On October 14, 2021, the Company issued a press release announcing the launch of the Offering. A copy of the press release is attached hereto as Exhibit 99.1 and is incorporated by reference herein.
On October 14, 2021, the Company also issued a press release announcing the pricing of the Offering. A copy of the press release is attached hereto as Exhibit 99.2 and is incorporated by reference herein.
On October 19, 2021, the Company also issued a press release announcing the closing of the Offering. A copy of the press release is attached hereto as Exhibit 99.3 and is incorporated by reference herein.
The information in this Current Report on Form 8-K is being furnished pursuant to Item 7.01 (including Exhibits 99.1, 99.2 and 99.3) and shall not be deemed to be “filed” for purposes of Section 18 of the Securities Exchange Act of 1934, as amended (the “Exchange Act”), or otherwise be subject to the liabilities of that section, nor shall it be deemed to be incorporated by reference in any filing under the Securities Act of 1933, as amended, or the Exchange Act, whether made before or after the date hereof and regardless of any general incorporation language in such filing.
Section 9 — Financial Statements and Exhibits
Item 9.01 Financial Statements and Exhibits.
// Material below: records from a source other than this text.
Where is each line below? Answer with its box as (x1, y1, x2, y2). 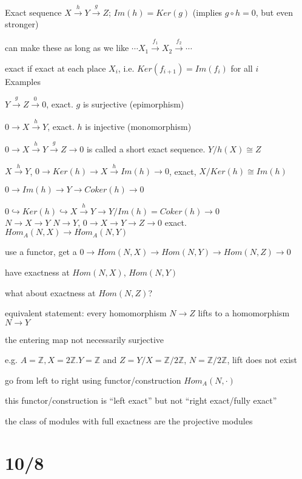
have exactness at (5, 265, 70, 278)
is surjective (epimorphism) (82, 98, 184, 110)
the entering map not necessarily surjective (5, 333, 164, 345)
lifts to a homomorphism (198, 307, 290, 319)
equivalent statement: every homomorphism (5, 307, 167, 319)
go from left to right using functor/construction (5, 373, 181, 386)
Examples (5, 75, 41, 87)
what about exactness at (5, 286, 96, 299)
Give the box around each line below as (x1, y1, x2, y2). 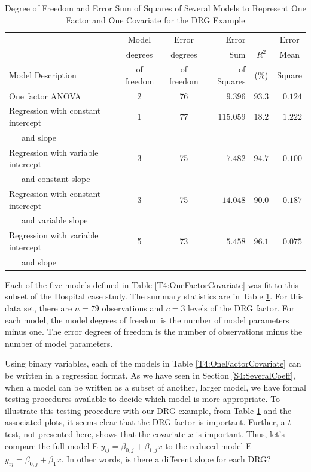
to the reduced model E (165, 439, 252, 452)
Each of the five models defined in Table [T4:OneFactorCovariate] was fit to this (5, 278, 299, 291)
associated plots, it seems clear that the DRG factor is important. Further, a (5, 416, 285, 428)
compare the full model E (5, 439, 98, 452)
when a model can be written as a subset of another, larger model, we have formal (5, 380, 306, 393)
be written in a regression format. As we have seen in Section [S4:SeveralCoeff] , (5, 368, 295, 381)
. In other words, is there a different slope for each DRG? (61, 453, 271, 465)
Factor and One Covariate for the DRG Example (66, 13, 245, 26)
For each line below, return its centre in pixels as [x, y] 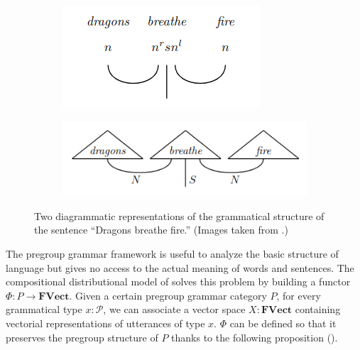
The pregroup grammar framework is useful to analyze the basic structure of [172, 254]
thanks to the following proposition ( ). [255, 337]
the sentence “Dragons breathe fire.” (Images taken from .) [161, 230]
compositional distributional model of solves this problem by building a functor [178, 281]
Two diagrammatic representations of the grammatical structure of [179, 215]
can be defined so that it [283, 323]
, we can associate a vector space [174, 309]
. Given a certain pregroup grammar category [168, 295]

|1.1||Underwriting Agreement, dated October 14, 2021, by and between Paltalk, Inc. and Maxim Group LLC, as representative of the underwriters named therein.|
|Consent of Haynes and Boone, LLP (contained in Exhibit 5.1).|
|99.1||Press Release of Paltalk, Inc., dated October 14, 2021 (furnished pursuant to Item 7.01).|
|99.2||Press Release of Paltalk, Inc., dated October 14, 2021 (furnished pursuant to Item 7.01).|
|99.3||Press Release of Paltalk, Inc., dated October 19, 2021 (furnished pursuant to Item 7.01).|
|104||Cover Page Interactive Data File (embedded within the Inline XBRL document).|
Pursuant to the requirements of the Securities Exchange Act of 1934, the registrant has duly caused this report to be signed on its behalf by the undersigned hereunto duly authorized.